Is it open source and free to use commercially?
Yes. The weights are openly released on Hugging Face under the MIT License, which permits commercial use, modification and further distillation. The model is derived from Qwen2.5, which was originally Apache 2.0 licensed; DeepSeek notes this lineage in the model card.
How good is it at math and reasoning for its size?

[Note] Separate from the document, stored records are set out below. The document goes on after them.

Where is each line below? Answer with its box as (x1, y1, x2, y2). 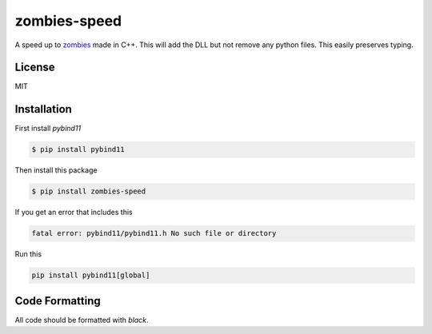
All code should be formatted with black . (14, 315, 149, 324)
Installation (14, 102, 72, 116)
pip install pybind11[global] (31, 271, 150, 280)
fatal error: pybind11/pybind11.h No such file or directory (31, 229, 277, 238)
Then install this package (14, 165, 98, 175)
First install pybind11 (14, 124, 82, 133)
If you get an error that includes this (14, 208, 133, 217)
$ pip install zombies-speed (31, 187, 146, 196)
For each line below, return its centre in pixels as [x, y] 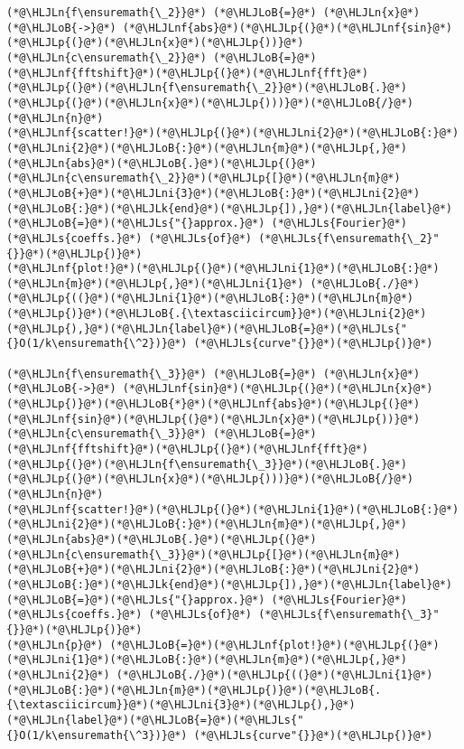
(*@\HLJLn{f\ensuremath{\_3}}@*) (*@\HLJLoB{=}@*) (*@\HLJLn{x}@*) [213, 374]
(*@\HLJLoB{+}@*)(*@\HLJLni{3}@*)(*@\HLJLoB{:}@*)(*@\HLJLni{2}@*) [213, 193]
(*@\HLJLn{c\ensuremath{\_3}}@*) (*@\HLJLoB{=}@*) [162, 434]
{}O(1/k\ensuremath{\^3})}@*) [97, 735]
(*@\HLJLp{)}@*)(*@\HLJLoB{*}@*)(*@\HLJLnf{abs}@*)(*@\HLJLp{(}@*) [213, 404]
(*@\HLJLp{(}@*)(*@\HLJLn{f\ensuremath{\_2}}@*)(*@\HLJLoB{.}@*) [207, 88]
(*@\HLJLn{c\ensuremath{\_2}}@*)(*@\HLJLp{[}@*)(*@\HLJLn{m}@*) [204, 178]
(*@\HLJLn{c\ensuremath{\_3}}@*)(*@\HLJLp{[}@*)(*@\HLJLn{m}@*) [204, 554]

Very strong for a sub-2B model. DeepSeek reports 83.9% on MATH-500 and 28.9% pass@1 (52.7% cons@64) on AIME 2024, plus 33.8% on GPQA Diamond — beating much larger non-reasoning models on competition math, though coding (16.9% on LiveCodeBench) is weaker.
Can it run locally?
Yes. At 1.5B parameters it fits on consumer hardware — it can run on a CPU with around 16GB of RAM or a low-end GPU, and is packaged for local runtimes such as Ollama (deepseek-r1:1.5b), llama.cpp and vLLM. DeepSeek recommends a generation length up to 32,768 tokens for its reasoning traces.